Sounds like a lot of fun Liz, if I wasn’t on the west coast I’d definitely take you up on the offer 💜🐩💜


----------



## MaizieFrosty (Apr 12, 2019)

That sounds like a blast! It's way more fun to watch a dog show with poodle friends!


----------



## 94Magna_Tom (Feb 23, 2021)

That's a funny name! A bit too far for me!


----------



## Pavie (May 4, 2021)

Sounds fun!

I've never been to a dog show before and I'm interested. Is there any registration required or do people just show up? I see they also have companion events like the CGC, Trick Dog, and Temperament Test. I'm quite interested trying out the temperament test.


----------



## Happy'sDad (Jul 4, 2020)

Here's a link. Hit the green button for a lengthy pdf listing everything you'd want to know.





__





Conformation Show






durhamkennelclub.com





@Pavie , you're in luck. They have temperment testing.


----------



## Liz (Oct 2, 2010)

@Pavie Let's do it! I'll happily cheer on you and Pavie (Mia will sit out this one). Of course we should catch as many poodle varieties as we can! The standards look so glamorous when they parade into the ring, it's impossible to turn away. I'd love to see the Barbets and Lagotti Romagnoli as well.

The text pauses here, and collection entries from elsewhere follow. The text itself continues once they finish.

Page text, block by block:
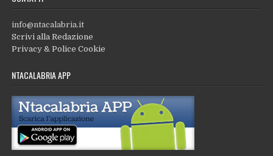
info@ntacalabria.it
Scrivi alla Redazione
Privacy & Police Cookie
NTACALABRIA APP
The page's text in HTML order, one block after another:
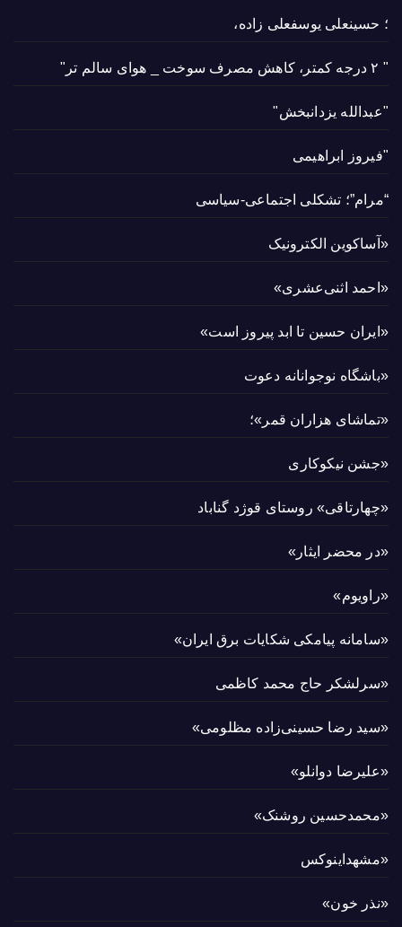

Perhaps Saturday is the best day to attend? Some considerations:

Central Carolina Poodle Club Specialties (Fri and Sat) (PS - they need a new logo, and that butthole belongs on the Poop Signals thread)
Temperament Testing ($10) (Sat and Sun, 9 am - 1 pm) (you might consider talking with a trainer about whether this is the right atmosphere to test)
Fast CAT (Sat and Sun)


----------



## kuriooo (Feb 17, 2010)

Oooh, not sure I can actually go (I’m in MI) but i’m glad you posted & hope there is a time in my life when it’s a reality!


----------



## Liz (Oct 2, 2010)

kuriooo said:


> Oooh, not sure I can actually go (I’m in MI) but i’m glad you posted & hope there is a time in my life when it’s a reality!


NC is a bit of a drive--though a welcome one this time of year!


----------